The greater horror
John Brummett
Confession serves both the soul and a desire for a relationship of trust with the reader. Vigorous disagreement is fine. An omission of relevant fact is not.
So, I confess. A letter-writer in Northwest Arkansas was correct.
He took me to task last week for failing to report an essential element in a column assailing the Trump administration for not opening a special federal enrollment period for the Affordable Care Act—aka Obamacare— during the coronavirus emergency.
What I left out was that anyone faultlessly losing job-related health insurance at any time has 60 days during which to enroll in Obamacare, even without the opening of a special enrollment period for everybody.
Let me make clear that a special enrollment period for everyone is infinitely better in that it’s high-profile, convenient, and universally accessible. That’s why Democratic politicians and the self-interested health-insurance industry asked for it nationally, and it’s why the Obama-resenting Trump administration declined. Twelve states and the District of Columbia have opened such periods on their own and stimulated substantial business.
But that’s no justification for leaving out a fact, which left the damaging impression that I was purposely omitting relevant information because it was inconvenient to my argument.

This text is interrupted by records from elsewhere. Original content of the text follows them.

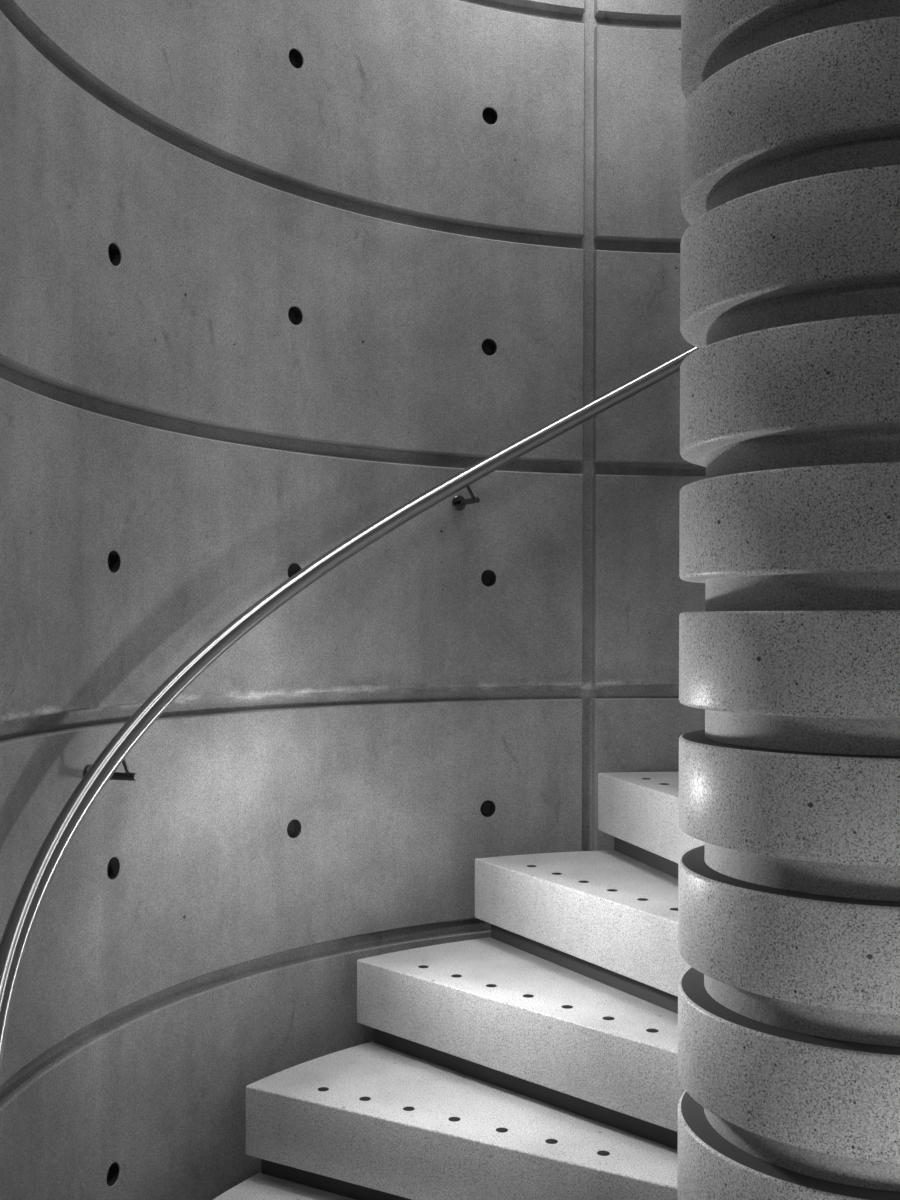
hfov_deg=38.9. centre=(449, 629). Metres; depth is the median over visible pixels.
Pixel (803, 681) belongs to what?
stair step
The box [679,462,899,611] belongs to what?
stair step
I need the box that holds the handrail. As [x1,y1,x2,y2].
[0,346,699,1087]
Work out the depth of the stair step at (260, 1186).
2.25 m
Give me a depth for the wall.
2.52 m
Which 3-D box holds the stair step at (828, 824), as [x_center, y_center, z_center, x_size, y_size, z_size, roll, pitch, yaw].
[0.635,0.231,2.130,0.518,0.170,1.367,0,0,9]
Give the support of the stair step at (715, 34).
on the stair step at (823, 101)
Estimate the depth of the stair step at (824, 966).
1.54 m
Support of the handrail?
attached to the wall
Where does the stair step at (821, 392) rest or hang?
on the stair step at (822, 537)
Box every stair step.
[213,1172,355,1199]
[246,1041,677,1199]
[357,937,899,1199]
[475,850,899,1191]
[598,772,899,1046]
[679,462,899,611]
[679,610,899,755]
[679,729,899,900]
[680,16,899,224]
[680,165,899,348]
[680,313,899,478]
[681,0,899,99]
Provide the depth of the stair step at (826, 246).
1.52 m
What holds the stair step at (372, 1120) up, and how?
on the stair step at (260, 1186)
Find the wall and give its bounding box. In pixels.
[0,0,705,1199]
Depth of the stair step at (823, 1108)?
1.63 m
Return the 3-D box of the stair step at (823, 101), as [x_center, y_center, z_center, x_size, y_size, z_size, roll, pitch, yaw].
[0.995,-0.617,1.733,1.367,0.170,0.518,0,0,-3]
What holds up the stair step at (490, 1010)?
on the stair step at (372, 1120)

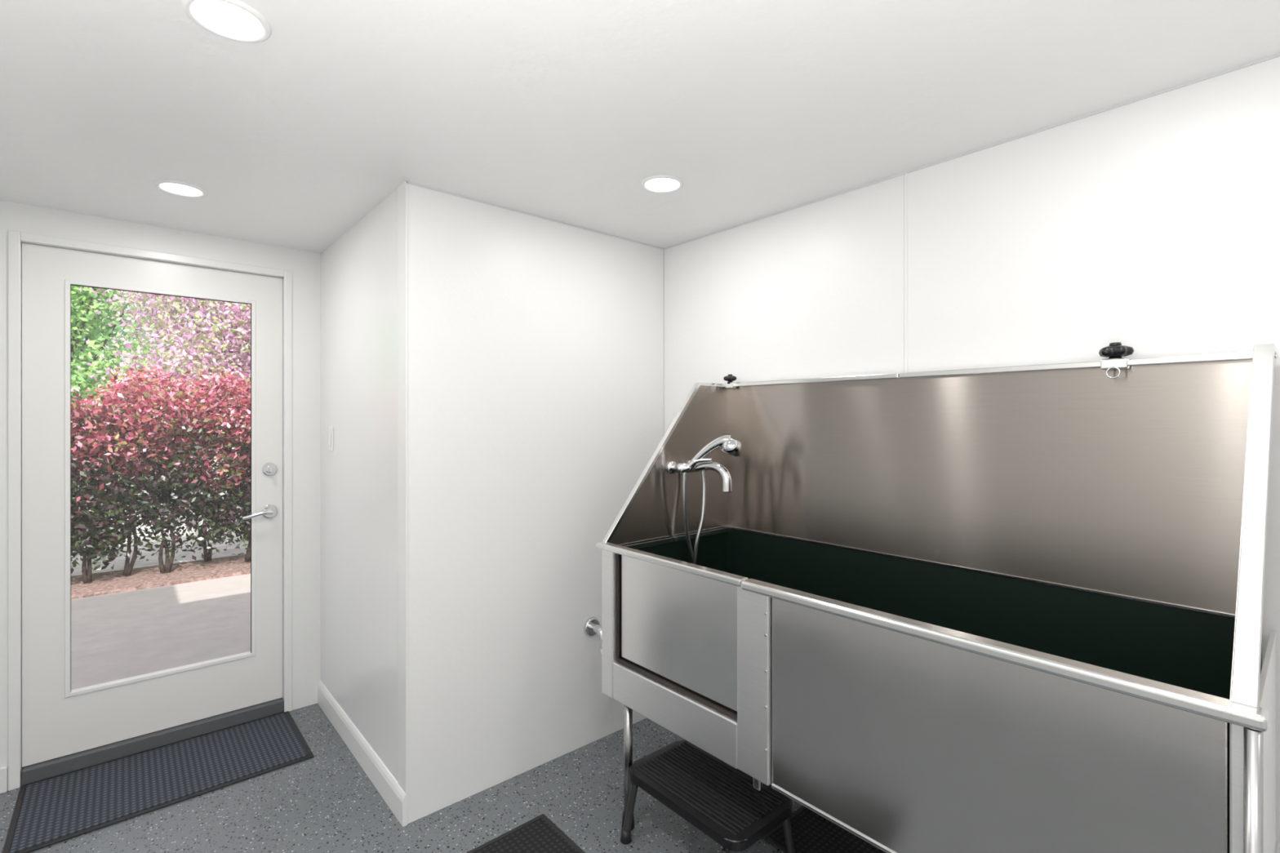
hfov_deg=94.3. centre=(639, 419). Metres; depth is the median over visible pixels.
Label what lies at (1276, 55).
trim
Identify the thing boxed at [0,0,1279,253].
ceiling
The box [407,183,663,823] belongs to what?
wall
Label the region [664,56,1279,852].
wall
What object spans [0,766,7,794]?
baseboard
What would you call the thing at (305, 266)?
wall
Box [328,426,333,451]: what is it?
light switch
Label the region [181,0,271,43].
recessed light
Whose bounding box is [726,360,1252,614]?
backsplash
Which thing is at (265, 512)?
door handle
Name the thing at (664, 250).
trim
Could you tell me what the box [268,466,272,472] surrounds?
deadbolt turn
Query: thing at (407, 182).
trim
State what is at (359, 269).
wall
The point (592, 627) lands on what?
drain pipe
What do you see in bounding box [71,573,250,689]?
concrete patio
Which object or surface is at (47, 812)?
doormat
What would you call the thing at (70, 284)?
spacer
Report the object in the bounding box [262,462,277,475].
deadbolt rose
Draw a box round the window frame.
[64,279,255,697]
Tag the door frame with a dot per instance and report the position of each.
(15, 238)
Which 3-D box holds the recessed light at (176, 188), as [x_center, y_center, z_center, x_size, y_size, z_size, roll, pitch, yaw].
[-1.727,-0.867,2.235,0.160,0.007,0.160,0,0,-41]
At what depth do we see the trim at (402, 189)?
2.19 m
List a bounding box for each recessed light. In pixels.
[154,180,207,197]
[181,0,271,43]
[640,174,684,193]
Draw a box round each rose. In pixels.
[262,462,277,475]
[262,504,277,518]
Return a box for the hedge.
[71,355,250,582]
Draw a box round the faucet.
[666,457,732,492]
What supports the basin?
in the tub
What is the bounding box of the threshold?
[20,697,284,786]
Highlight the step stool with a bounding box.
[620,740,795,852]
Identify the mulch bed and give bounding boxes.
[71,554,250,599]
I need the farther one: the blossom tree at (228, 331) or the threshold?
the blossom tree at (228, 331)
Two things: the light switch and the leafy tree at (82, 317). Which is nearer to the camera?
the light switch
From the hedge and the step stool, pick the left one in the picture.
the hedge
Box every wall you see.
[0,200,320,791]
[320,188,397,781]
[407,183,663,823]
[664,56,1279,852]
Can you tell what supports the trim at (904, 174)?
attached to the wall at (1150, 225)
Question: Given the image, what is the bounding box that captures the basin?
[619,525,1262,852]
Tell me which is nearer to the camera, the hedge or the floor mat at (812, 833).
the floor mat at (812, 833)
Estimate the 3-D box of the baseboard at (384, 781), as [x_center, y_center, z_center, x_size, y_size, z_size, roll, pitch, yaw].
[-1.266,1.423,2.630,0.014,0.115,1.249,0,0,-41]
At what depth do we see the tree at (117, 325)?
17.69 m
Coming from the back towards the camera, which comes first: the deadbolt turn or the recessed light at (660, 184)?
the deadbolt turn
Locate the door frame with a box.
[8,230,292,791]
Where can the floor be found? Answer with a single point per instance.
(324, 802)
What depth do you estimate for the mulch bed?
5.50 m
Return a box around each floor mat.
[466,813,585,852]
[761,805,885,852]
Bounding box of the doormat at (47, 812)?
[2,711,314,852]
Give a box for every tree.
[71,284,208,453]
[71,286,250,475]
[71,288,235,463]
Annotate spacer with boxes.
[70,284,251,692]
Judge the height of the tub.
1.686 m
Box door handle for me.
[242,510,273,519]
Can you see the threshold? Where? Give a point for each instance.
(30, 774)
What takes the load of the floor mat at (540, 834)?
on the floor
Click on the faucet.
(682, 473)
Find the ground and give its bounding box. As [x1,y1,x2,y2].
[71,448,248,576]
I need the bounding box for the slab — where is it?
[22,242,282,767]
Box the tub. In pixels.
[595,342,1278,852]
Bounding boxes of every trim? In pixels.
[397,181,407,825]
[406,181,663,249]
[663,53,1279,249]
[663,249,664,435]
[903,173,904,372]
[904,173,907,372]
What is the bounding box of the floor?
[0,703,802,852]
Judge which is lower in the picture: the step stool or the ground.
the step stool
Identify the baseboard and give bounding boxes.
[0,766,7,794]
[317,680,406,826]
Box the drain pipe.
[583,617,601,653]
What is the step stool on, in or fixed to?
on the floor

As I told the letter-writer in an email, it’s no excuse that I left it out only because I didn’t think about it. I was focused on the broader failure of the Trump administration to open a special enrollment period. I was preoccupied with the yet more outrageous issue of the Trump administration’s wanting to kill Obamacare altogether—leaving no enrollment for anybody ever—for raw and resentful political reasons, and to do so without anything to put in its place.
Obamacare’s regular open enrollment period is November and December. A special enrollment period would let anyone sign on and sign up. The existing individual application process can require paperwork to provide proof of loss of employment and insurance.
UnitedHealthCare has announced it’s going back into Maryland’s Obamacare exchange, which it abandoned in 2017, and looking at doing so in other states.
What happened over the early years in Obamacare was that insurers abandoned ACA exchanges because they didn’t believe they could design competitive rates while costs soared. People weren’t universally participating. Republicans were discouraging participation. And plans encompassing equally priced coverage for pre-existing conditions were expensive.
What’s happening lately is that health insurers are surveying the coronavirus landscape and noticing that the ACA’s health exchanges— especially as federally subsidized— may present a practical and mildly alluring option for the newly jobless and uninsured.
Heavily subsidized private insurance bought on the Obamacare exchange would be a better deal than what the Trump administration offers, which is laughable, or cry-able. It is for you to walk around without health insurance and for the government to pay your hospital bills directly if you get the coronavirus and have hospitalization-level complications, but not for anything else.
Obamacare is far better than that, offering comprehensive coverage including for pre-existing conditions and at premiums that, while still too high, have stabilized in the last year nationally and even dropped in some places. More to the point, those premiums are governmentally subsidized at high levels for low-middle-income customers such as those newly living on unemployment benefits. The lowest income level is eligible for Medicaid.
If you’re going to be dependent on government money anyway, why not ante up if you possibly can afford it for a deductible and co-pay to get full health insurance with premium subsidies through Obamacare? Wouldn’t that be better than the White House’s silly promise to pay your bills only if you wind up sick enough to become hospitalized from a singular and potentially lethal condition?
Yet the Trump administration declined to permit open enrollment in this crisis, and, worse, is still determined from extraordinary political smallness to try to end Obamacare altogether through frivolous-seeming litigation pending before the U.S. Supreme Court.
I confess I left out a basic fact and deserve chastising.
It doesn’t excuse my omission that the Trump administration deserves disgust for keeping Obamacare dormant in a crisis and wanting to end it, mainly because Trump’s primitive political base viscerally opposes anything associated with that supposed Kenyan Muslim.